Due to the nature of how StatPress chose to store statistics and report on them, a StatPress table had a tendency of growing extremely large, extremely fast. Not only did this approach create a severe bottleneck when visitors tried to access your site, but it was sadly even worse when you tried to retrieve the resulting data on the administrative side.
Due to this, I figured the best approach for kStats was to restructure the existing format to use aggregated data. Much smaller more accessible records that gave you a fast look at real time numbers combined with past totals.
Statistics are important
This approach worked great at first. kStats was fast, it recorded data quickly and it reported it to the site administrator just as fast. But over time, it’s starting to show its weakness. It gives you the numbers, but what about the meat of your stats? What if you want to see what happened last month? What about 3 weeks ago? Or 16 weeks ago?
I started to develop a new aggregate process which would store almost four times as much data, allowing the existing system to remain in place, and the reports to grow in features considerably. I could still sense impending doom with this approach though. What about further down the road? Would there be a ceiling to how much data I could store in an aggregate form? Would I just move the bloat from one storage method to another, winding up in the same pit that StatPress did?
Learning from our mistakes
In the end, I think StatPress was on the right track. I think I was too, but instead of forking down a completely different road, I think the best approach would be to learn a lesson from both approaches, and to turn that into a single new approach.
I was drowning in workload over the holidays, while simultaneously trying to keep up with family functions. I didn’t get a lot of time to work on kStats, and I must apologize to anybody I left out to dry as a result. There were some bug fixes desperately needed, and while they’re out now, they should’ve been out then. However while I didn’t have as much time to work on kStats as I would have liked, I did find some time here and there in the mornings and evenings to get some reading in.
It’s all about the database
I consider myself fairly competent when it comes to MySQL, and more importantly database design. The more I learn though (as with life), the more I realize I don’t know. SQL by itself, without the various layers that bring it to life on the web, is an art form all by itself.
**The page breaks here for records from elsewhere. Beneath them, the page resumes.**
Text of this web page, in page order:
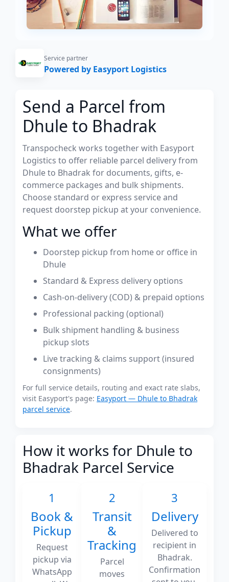
Service partner
Powered by Easyport Logistics
Send a Parcel from
Dhule to Bhadrak
Transpocheck works together with Easyport
Logistics to offer reliable parcel delivery from
Dhule to Bhadrak for documents, gifts, e-
commerce packages and bulk shipments.
Choose standard or express service and
request doorstep pickup at your convenience.
What we offer
Doorstep pickup from home or office in
Dhule
Standard & Express delivery options
Cash-on-delivery (COD) & prepaid options
Professional packing (optional)
Bulk shipment handling & business
pickup slots
Live tracking & claims support (insured
consignments)
For full service details, routing and exact rate slabs,
visit Easyport's page: Easyport — Dhule to Bhadrak
parcel service.
How it works for Dhule to
Bhadrak Parcel Service
1
Book &
Pickup
Request
pickup via
WhatsApp
2
Transit
&
Tracking
Parcel
moves
3
Delivery
Delivered to
recipient in
Bhadrak.
Confirmation

I’ve been studying up on the subject, because I know it’s a very important part of this design process, as well as the design and development of a few other projects I’m working on right now, and I think I’ve drawn an outline for a new database structure that will allow kStats to break the mold a little when it comes to statistics recording and analysis for Wordpress.
Using a combination of MySQL engines, such as the ARCHIVE engine, and a completely redesigned schema, I think I can bring the speed without sacrificing any data. There’s no reason you shouldn’t be able to look up historical periods of time and see exactly what occurred. There’s no reason you shouldn’t be able to click a button and produce a detailed report using any piece of recorded data as the focus (as opposed to being restricted to predefined reports). This is what statistics are for after all, right?
The bad news
While the plugin is still technically considered a beta, I would rather not release a version that destroys all the data that’s been recorded to date. This may be unavoidable to some degree though.
While data that currently exists in the raw table of your kStats install is easy enough to move over to the new format with no data loss, the data that’s already been summarized might not be so easy to transfer.
Before I dive headlong into this new strategy I’m going to do everything in my power to determine how we can avoid such a loss. It may be as easy as providing a legacy utility which will store the historical data in a different format, and retrieve it when building certain reports. The problem I’m facing is that this aggregate data may be unusable in producing certain reports that require a particular level of accuracy.
It’s tough. I have a project board dedicated to brainstorming this, so I’ll be sure to keep everybody up to date on how it’s going to go down, well before it does.